[Task item] Search the data below, and report every line in which "landing" occurs.

(Data entries)
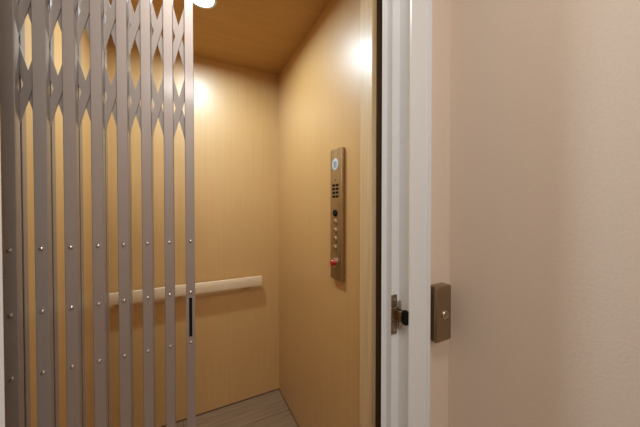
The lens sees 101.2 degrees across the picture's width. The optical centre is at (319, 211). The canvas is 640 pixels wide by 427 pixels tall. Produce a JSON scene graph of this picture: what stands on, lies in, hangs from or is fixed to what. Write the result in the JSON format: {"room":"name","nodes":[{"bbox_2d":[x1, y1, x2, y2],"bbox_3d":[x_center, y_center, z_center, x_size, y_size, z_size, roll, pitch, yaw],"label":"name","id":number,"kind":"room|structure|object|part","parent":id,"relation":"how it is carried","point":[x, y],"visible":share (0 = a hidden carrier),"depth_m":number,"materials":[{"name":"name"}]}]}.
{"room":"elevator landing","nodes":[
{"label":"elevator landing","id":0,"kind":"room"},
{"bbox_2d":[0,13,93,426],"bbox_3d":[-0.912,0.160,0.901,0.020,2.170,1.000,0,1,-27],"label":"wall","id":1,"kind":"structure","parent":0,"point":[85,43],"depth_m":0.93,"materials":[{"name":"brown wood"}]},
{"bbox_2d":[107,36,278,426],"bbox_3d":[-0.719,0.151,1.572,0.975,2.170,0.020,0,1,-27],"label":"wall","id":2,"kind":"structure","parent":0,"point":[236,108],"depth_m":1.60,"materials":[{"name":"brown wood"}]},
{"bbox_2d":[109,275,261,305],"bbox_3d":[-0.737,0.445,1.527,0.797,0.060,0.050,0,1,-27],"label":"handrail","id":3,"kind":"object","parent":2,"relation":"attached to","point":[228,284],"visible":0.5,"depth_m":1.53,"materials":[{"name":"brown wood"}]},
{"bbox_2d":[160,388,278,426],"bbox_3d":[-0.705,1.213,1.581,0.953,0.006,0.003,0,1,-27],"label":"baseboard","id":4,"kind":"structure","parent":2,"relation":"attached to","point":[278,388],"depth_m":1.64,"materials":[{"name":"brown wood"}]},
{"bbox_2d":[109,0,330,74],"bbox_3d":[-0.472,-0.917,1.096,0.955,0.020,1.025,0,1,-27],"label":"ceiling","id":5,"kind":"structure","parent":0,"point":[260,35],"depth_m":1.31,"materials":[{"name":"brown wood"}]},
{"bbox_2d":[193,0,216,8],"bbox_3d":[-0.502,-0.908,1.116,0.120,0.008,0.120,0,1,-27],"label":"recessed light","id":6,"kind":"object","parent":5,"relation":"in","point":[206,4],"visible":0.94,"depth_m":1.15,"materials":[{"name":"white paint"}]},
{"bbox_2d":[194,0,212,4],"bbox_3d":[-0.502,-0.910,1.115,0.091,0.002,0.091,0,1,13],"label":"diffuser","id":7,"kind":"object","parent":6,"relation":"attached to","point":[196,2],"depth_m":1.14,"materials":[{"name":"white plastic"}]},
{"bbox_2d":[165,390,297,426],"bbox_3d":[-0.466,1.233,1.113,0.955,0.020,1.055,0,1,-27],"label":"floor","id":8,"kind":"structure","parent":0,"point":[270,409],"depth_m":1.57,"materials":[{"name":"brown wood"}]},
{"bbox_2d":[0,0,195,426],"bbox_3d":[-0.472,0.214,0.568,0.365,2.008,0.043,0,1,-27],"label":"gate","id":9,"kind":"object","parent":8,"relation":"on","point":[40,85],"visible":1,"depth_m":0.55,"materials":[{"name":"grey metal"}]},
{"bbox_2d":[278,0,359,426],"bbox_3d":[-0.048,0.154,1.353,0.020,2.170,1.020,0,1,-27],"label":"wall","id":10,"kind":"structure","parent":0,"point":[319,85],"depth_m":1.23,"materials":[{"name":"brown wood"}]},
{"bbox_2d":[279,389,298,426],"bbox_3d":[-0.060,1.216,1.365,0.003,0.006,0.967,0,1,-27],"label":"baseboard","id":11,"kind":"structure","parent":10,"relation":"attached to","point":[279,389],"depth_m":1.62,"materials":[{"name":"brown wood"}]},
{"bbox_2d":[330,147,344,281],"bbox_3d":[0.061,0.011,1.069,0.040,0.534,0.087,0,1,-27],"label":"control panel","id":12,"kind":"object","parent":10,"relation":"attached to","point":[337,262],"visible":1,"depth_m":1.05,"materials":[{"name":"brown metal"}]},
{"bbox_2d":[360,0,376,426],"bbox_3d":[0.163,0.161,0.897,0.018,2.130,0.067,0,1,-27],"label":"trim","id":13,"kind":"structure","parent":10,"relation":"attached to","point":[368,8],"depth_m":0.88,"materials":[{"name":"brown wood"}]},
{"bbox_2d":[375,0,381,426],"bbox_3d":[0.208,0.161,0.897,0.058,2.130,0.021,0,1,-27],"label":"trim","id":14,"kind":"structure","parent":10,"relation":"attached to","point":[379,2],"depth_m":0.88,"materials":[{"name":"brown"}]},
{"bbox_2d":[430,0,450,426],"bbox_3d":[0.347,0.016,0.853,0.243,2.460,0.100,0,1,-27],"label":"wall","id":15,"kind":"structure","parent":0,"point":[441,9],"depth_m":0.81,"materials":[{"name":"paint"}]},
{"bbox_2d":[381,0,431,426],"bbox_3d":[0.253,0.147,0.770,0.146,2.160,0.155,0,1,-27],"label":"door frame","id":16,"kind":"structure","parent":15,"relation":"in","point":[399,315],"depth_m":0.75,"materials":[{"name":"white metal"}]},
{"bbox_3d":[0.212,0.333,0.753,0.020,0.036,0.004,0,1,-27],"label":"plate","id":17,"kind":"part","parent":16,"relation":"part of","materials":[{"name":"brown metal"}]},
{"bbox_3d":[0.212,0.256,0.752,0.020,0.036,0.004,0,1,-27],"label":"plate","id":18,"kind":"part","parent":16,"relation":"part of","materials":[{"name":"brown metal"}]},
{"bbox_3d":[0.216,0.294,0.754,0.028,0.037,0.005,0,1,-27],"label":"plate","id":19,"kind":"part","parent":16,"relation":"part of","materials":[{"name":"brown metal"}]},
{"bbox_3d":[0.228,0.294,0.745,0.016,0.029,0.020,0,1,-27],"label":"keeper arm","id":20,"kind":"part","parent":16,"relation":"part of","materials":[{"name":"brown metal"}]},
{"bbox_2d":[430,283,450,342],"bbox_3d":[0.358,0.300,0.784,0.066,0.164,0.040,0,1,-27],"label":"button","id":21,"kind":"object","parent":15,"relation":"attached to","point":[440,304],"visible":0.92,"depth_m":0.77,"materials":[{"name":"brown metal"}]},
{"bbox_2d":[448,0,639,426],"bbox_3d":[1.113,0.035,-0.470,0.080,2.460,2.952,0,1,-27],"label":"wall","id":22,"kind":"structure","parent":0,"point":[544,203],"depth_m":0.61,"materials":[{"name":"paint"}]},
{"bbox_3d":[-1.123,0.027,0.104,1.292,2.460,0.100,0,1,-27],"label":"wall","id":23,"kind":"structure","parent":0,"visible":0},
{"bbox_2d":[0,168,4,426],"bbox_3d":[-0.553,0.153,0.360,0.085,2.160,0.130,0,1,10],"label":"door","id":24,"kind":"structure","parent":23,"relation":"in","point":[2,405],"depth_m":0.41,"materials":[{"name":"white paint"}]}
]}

[Solution to the exercise]
{"room":"elevator landing","nodes":[
{"label":"elevator landing","id":0,"kind":"room"},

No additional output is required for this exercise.